TRAVEL The project is based on a shared deep conviction: the travel shapes the architect. Seeing beyond what we already know, beyond what’s familiar to us. That’s the way we would enrich our projects and our thinking would be developed in order to design better architecture. Experience and exchange as a learning process for our profession: the architect never stops learning and sharing.
= Julie, 25, architect =
Julie has a strong knowledge about Germany and its industrial park thanks to a year of Erasmus exchange then an academic year off in Cologne and Düsseldorf to complete an internship. This temporary expatriation provided her her thesis topic: the Architecture and Urbanism of chemical parks in the 21st century, with a case study on the Chempark of Bayer AG.
Her curiosity about industry made it her favorite study subject. Her final project for graduation dealt with current issues about this singular type of structure, such as: heritage, decontamination and rehabilitation. The project also interrogates the architect’s role in a city’s social organization.
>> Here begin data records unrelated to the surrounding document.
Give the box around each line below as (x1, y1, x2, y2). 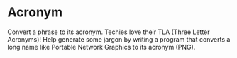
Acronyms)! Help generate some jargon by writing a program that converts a (7, 35, 231, 43)
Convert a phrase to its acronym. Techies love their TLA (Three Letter (7, 28, 211, 36)
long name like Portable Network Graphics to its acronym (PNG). (7, 42, 196, 51)
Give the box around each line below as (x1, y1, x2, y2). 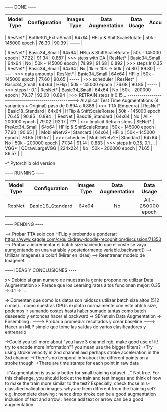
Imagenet (5, 258, 25, 263)
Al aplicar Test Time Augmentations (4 (80, 97, 159, 103)
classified (5, 386, 25, 391)
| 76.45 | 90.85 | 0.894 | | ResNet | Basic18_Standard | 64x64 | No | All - (5, 113, 152, 119)
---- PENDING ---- (5, 221, 44, 227)
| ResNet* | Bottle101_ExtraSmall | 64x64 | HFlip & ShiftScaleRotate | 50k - (5, 35, 157, 40)
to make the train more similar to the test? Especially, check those (5, 380, 140, 386)
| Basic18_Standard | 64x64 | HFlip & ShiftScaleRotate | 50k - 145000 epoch (5, 108, 161, 114)
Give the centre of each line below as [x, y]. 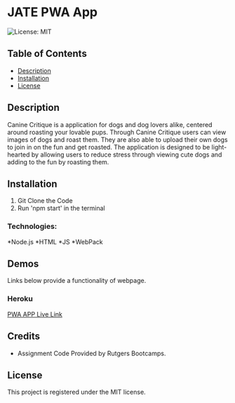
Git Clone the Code [45, 201]
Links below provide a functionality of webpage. [77, 281]
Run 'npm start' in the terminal [61, 209]
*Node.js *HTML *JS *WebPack [55, 242]
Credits [24, 337]
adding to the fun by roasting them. [58, 161]
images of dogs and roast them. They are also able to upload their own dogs [117, 139]
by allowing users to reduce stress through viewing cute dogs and [127, 154]
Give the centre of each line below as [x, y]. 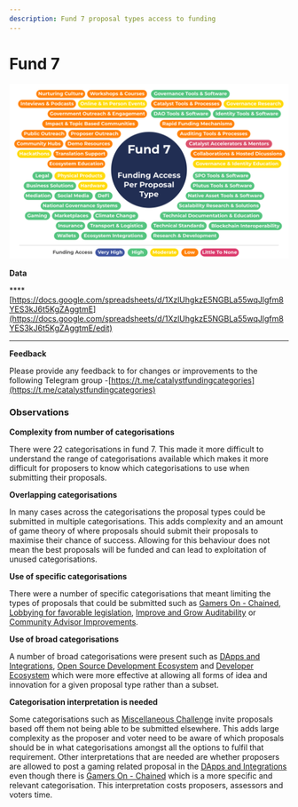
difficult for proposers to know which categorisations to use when [129, 467]
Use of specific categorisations [68, 576]
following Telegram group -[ [60, 380]
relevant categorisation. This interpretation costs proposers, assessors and [146, 785]
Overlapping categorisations [63, 494]
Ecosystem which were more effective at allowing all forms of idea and [138, 675]
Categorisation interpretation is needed [83, 701]
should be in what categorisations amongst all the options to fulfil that [137, 747]
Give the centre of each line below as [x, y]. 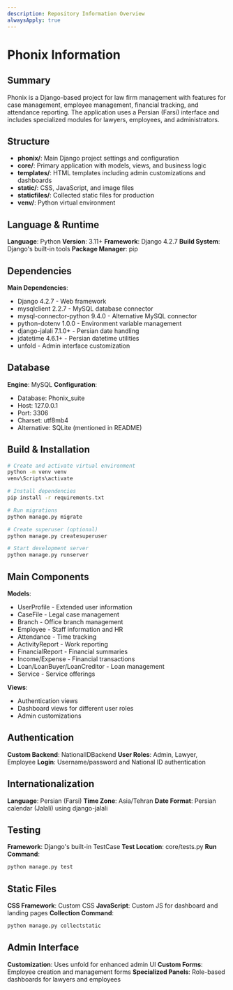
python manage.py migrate [45, 517]
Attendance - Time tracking [57, 637]
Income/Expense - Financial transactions [76, 659]
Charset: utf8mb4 [43, 420]
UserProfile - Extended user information [75, 607]
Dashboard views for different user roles [75, 708]
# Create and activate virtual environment [72, 466]
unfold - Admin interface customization [74, 346]
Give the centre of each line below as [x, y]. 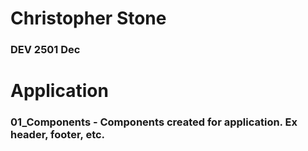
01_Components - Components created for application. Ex [154, 122]
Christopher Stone [88, 18]
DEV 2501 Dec [45, 50]
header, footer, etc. [58, 135]
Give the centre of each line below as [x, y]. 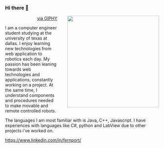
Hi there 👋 [17, 8]
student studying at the [29, 33]
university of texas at [26, 38]
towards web [18, 69]
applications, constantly [29, 80]
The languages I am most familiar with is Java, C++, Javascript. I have [75, 120]
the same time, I [21, 90]
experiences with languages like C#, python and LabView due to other [76, 126]
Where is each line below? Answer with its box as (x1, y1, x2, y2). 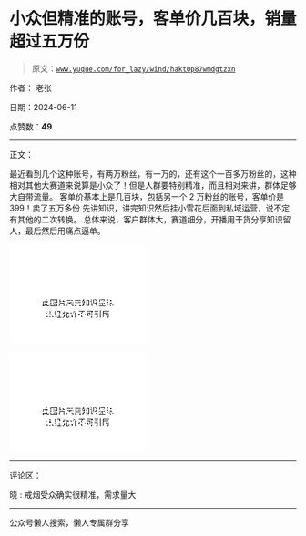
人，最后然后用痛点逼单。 (9, 225, 106, 236)
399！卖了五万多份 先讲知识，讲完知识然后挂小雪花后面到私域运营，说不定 (9, 202, 290, 213)
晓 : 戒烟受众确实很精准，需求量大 (9, 489, 137, 500)
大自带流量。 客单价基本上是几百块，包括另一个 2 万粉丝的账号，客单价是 (9, 191, 285, 201)
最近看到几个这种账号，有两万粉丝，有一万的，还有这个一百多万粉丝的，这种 (9, 168, 297, 179)
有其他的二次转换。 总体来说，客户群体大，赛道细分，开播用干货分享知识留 (9, 213, 291, 224)
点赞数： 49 (9, 120, 53, 132)
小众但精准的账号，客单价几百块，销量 (9, 8, 298, 29)
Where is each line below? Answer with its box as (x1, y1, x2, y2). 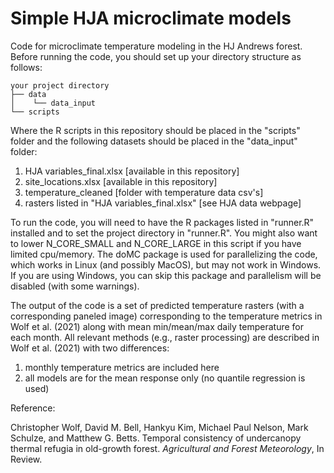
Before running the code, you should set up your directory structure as (10, 50, 302, 62)
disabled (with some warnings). (10, 280, 140, 292)
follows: (10, 61, 43, 73)
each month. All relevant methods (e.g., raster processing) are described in (10, 331, 320, 343)
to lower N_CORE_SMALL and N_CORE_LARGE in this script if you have (10, 237, 302, 249)
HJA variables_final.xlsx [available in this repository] (24, 165, 240, 177)
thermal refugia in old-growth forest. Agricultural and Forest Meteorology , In (10, 442, 325, 454)
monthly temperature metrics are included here (24, 361, 220, 373)
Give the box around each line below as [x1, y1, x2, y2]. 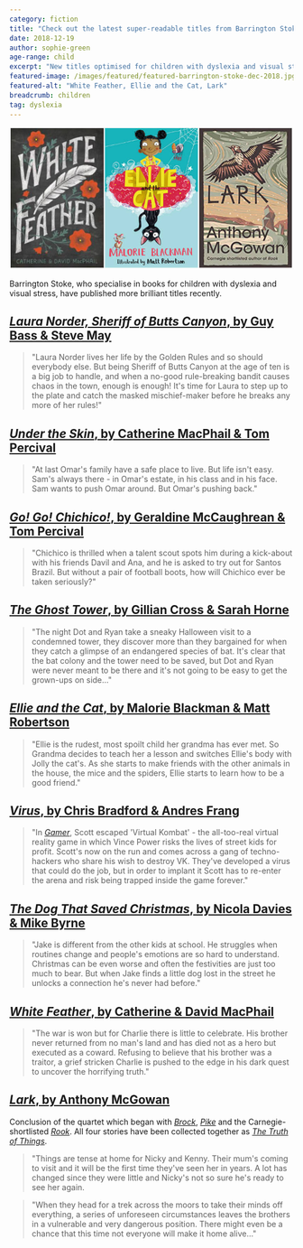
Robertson [9, 714, 70, 731]
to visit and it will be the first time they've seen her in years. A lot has [31, 1162, 288, 1173]
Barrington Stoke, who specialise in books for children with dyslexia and [9, 278, 277, 289]
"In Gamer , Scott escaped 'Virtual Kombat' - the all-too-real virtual [31, 827, 280, 838]
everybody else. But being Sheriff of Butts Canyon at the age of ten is [31, 361, 290, 372]
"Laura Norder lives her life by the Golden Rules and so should [31, 352, 263, 363]
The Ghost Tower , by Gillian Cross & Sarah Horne [9, 602, 290, 618]
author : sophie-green [9, 43, 91, 52]
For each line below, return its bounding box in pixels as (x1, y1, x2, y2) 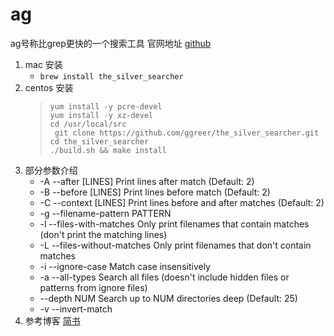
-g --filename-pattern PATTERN (39, 207, 172, 219)
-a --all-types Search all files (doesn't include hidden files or (39, 271, 290, 283)
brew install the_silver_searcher (39, 71, 184, 82)
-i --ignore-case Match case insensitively (39, 260, 211, 272)
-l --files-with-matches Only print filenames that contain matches (39, 218, 310, 230)
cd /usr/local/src (49, 119, 127, 129)
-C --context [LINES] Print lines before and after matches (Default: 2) (39, 196, 325, 208)
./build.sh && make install (49, 145, 167, 155)
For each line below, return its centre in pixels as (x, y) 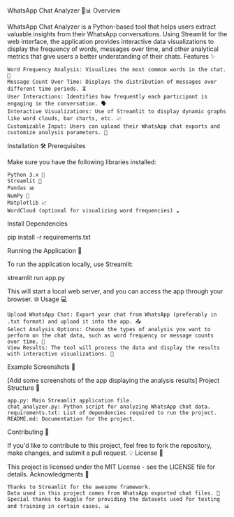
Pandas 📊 (21, 188)
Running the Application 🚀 (45, 250)
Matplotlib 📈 (27, 203)
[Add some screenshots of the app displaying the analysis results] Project (114, 380)
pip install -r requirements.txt (49, 237)
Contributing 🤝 (28, 432)
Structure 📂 (24, 388)
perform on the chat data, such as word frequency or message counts (111, 335)
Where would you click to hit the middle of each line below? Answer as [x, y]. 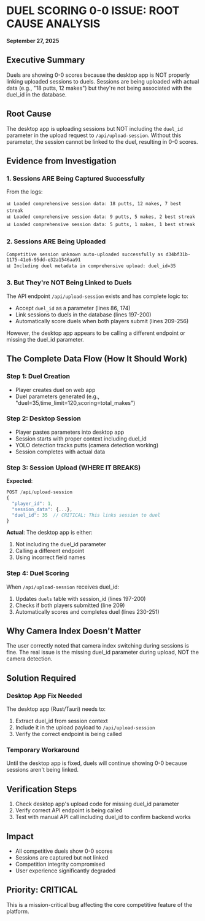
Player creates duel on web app [55, 390]
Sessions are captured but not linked [62, 858]
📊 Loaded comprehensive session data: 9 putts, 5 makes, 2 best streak [101, 217]
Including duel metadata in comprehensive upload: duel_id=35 [95, 266]
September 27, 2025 [33, 41]
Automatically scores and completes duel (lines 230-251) [87, 611]
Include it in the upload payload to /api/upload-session [85, 727]
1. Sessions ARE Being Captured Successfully [76, 178]
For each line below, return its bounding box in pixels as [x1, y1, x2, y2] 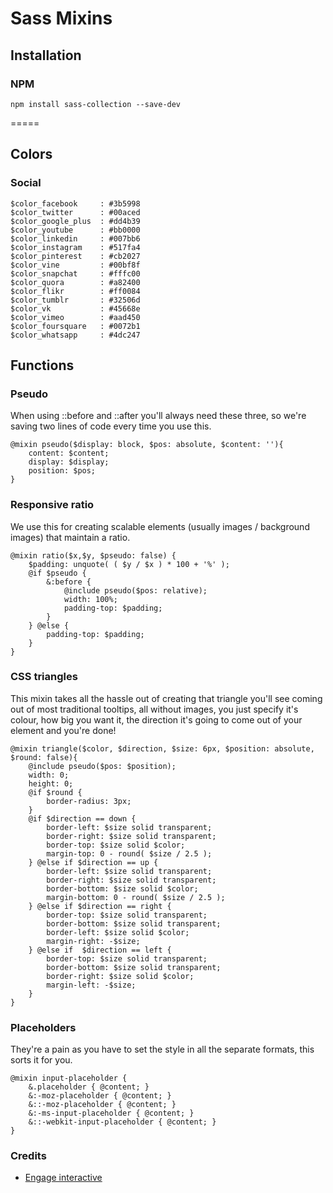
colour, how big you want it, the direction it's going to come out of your [10, 713, 303, 726]
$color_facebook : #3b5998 [10, 198, 141, 209]
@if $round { [28, 787, 83, 797]
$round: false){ [10, 752, 78, 762]
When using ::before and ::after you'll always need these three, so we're [10, 410, 307, 422]
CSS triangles [10, 670, 78, 684]
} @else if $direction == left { [28, 945, 172, 955]
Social [10, 176, 42, 190]
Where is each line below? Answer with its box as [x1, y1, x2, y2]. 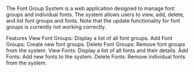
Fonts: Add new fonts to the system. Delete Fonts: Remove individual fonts [6, 53, 186, 60]
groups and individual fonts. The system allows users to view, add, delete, [6, 11, 185, 18]
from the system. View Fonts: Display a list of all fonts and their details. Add [6, 47, 189, 54]
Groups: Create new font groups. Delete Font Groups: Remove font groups [6, 41, 186, 48]
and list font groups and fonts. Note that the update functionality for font [6, 17, 181, 24]
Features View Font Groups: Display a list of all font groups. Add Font [6, 35, 173, 41]
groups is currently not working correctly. [6, 23, 107, 30]
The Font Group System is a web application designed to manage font [6, 5, 175, 12]
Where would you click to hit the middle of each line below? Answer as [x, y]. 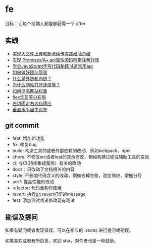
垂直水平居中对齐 [30, 109]
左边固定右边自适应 [32, 103]
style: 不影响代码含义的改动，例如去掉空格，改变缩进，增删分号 [77, 175]
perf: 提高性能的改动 [33, 181]
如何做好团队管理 [30, 72]
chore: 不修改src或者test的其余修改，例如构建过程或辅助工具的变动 [81, 157]
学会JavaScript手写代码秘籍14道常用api [52, 66]
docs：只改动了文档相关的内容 [44, 169]
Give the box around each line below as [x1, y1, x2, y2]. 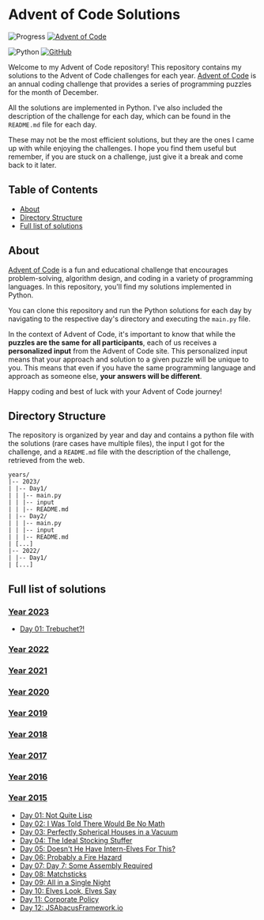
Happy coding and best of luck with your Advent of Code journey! [8, 386, 223, 396]
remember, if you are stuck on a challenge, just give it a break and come [8, 152, 243, 161]
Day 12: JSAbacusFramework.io [19, 903, 124, 912]
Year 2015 [8, 793, 47, 804]
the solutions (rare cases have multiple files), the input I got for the [8, 439, 225, 449]
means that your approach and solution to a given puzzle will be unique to [8, 354, 249, 364]
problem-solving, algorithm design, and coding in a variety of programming [8, 273, 254, 282]
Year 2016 [8, 771, 48, 782]
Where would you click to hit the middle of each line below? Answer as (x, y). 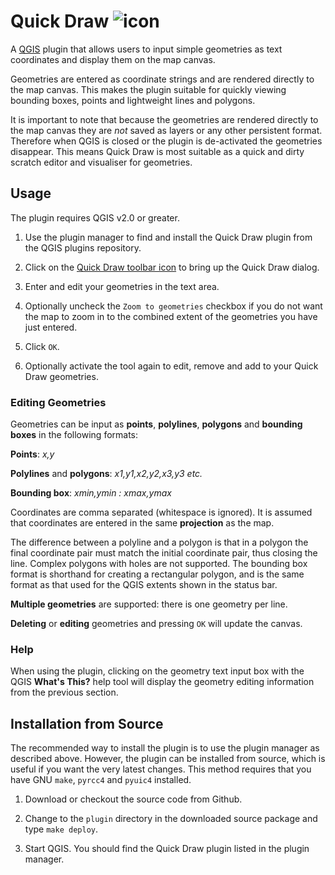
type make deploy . (61, 829)
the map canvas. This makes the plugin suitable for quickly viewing (148, 89)
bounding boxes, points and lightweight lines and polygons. (133, 100)
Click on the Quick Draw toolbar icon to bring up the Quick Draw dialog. (172, 267)
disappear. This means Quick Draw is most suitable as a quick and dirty (157, 151)
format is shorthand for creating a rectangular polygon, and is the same (157, 574)
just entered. (51, 327)
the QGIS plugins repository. (83, 247)
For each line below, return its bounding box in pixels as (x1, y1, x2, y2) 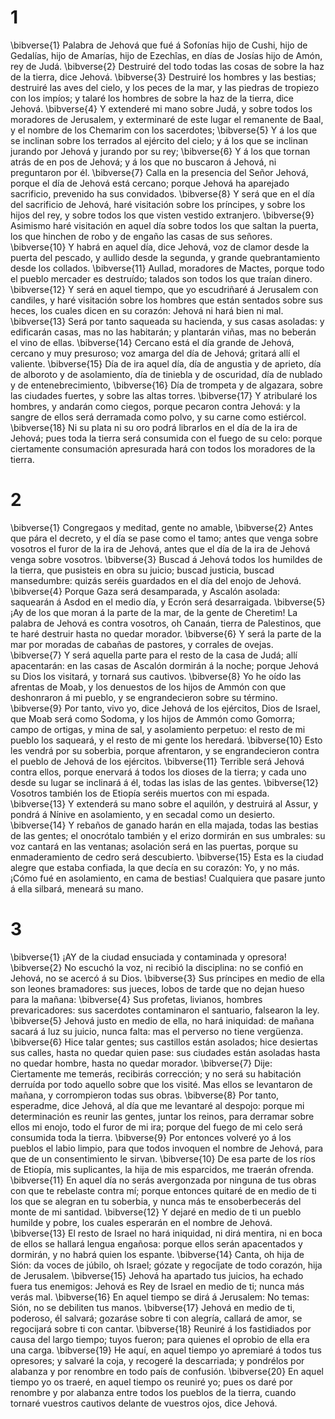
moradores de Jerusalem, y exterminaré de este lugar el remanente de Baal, (10, 113, 324, 125)
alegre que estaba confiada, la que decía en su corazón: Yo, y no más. (10, 861, 300, 873)
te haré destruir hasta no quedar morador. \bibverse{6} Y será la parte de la (10, 627, 322, 640)
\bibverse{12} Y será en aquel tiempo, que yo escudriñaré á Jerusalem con (10, 283, 319, 295)
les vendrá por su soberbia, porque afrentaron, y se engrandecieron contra (10, 744, 320, 756)
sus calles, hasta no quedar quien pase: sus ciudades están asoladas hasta (10, 1046, 321, 1058)
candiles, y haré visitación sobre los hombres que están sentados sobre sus (10, 294, 323, 306)
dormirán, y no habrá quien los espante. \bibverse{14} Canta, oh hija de (10, 1248, 305, 1260)
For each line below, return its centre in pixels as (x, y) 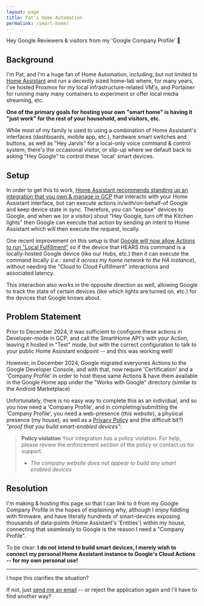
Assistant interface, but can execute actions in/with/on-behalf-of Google (97, 203)
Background (30, 59)
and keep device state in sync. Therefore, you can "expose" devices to (95, 210)
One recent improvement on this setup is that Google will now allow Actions (101, 241)
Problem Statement (44, 317)
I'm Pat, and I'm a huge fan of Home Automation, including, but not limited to (102, 74)
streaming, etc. (25, 100)
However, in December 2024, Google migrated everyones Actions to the (97, 362)

This work experience about industrial and social architecture would therefore be a significant asset for the development of the project, the setting up of debates and the search for knowledge about the 20th century heritage.
= Moanna, 24, architect =
Moanna has experience in architectural and cultural mediation thanks to several workshops during her studies. In the All Over (architecture at school) project, she worked for 5 months in a class of the school Jean Zay (Bordeaux, France) and developed the children’s space and volume perception by teaching them perspective, models and with the final construction of a furniture for the theatre club. She pursued this action with an architectural mediation for neophyte adults regarding the new dynamic neighborhood under construction Euratlantique, and more precisely the train station. Finally, she took part in a student magazine, Mitraillette, in which she wrote a dossier named “The urban tightrope walker. These streets are not made for walkin’”.
These skills developed in mediation will be useful for setting up debates and workshops with students and teachers in universities, and for the management of conferences and exhibitions.